From the entries that follow, gather each line holding the word "with".

━━━

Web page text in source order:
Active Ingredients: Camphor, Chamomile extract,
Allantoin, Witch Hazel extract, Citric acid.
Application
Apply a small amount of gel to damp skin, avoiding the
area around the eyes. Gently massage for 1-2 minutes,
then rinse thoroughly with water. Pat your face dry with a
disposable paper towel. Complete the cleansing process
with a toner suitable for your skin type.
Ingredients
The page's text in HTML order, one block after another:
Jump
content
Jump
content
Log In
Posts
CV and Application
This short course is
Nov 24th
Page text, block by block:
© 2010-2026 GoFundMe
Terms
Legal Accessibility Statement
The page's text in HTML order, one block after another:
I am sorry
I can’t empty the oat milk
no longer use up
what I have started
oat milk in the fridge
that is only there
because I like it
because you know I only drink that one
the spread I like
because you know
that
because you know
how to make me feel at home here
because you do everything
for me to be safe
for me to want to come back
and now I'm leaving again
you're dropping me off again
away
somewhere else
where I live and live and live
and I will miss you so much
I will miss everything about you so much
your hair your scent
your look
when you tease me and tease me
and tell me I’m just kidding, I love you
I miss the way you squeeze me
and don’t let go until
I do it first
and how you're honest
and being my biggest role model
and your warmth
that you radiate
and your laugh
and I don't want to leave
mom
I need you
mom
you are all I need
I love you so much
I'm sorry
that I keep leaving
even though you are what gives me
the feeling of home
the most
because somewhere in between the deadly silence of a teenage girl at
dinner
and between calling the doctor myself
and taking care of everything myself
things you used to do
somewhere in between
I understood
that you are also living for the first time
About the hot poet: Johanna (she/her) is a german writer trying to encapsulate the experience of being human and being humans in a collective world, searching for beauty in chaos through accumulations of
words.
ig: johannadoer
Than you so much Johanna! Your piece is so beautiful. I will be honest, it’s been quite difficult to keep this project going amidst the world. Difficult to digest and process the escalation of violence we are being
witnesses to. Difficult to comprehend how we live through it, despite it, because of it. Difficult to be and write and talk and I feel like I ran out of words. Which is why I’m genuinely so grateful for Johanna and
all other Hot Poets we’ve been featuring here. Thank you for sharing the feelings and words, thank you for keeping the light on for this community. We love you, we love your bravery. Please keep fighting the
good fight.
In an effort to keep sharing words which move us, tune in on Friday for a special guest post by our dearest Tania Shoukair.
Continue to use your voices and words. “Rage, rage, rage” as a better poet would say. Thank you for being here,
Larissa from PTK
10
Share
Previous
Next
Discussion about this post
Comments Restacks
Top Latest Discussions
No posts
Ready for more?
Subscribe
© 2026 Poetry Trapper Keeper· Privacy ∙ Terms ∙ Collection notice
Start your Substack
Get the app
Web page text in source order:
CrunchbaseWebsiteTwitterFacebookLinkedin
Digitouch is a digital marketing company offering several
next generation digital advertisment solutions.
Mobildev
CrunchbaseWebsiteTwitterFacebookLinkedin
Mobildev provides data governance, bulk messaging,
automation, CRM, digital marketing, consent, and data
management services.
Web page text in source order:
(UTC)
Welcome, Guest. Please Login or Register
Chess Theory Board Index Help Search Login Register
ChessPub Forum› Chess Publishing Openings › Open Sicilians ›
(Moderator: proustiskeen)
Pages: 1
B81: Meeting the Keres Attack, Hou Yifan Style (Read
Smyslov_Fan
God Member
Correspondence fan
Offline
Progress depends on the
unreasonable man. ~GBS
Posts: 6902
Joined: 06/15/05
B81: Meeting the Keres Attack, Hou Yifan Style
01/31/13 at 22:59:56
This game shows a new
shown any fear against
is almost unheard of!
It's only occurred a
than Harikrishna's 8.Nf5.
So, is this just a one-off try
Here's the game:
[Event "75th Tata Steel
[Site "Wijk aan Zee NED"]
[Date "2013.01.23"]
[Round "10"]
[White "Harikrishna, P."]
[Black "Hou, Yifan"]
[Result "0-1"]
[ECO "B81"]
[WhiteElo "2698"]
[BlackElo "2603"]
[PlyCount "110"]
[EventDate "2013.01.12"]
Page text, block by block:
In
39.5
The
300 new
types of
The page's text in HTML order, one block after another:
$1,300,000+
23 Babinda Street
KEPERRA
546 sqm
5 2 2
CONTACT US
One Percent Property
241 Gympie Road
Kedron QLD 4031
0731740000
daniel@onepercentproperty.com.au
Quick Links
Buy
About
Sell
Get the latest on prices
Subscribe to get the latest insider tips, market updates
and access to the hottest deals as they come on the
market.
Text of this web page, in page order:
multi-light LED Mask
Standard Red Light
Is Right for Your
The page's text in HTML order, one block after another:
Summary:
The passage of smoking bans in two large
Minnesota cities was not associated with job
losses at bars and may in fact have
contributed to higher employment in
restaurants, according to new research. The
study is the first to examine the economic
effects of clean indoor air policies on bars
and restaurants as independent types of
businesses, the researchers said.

━━━

=== WRITTEN ANSWER ===
then rinse thoroughly with water. Pat your face dry with a
with a toner suitable for your skin type.
Minnesota cities was not associated with job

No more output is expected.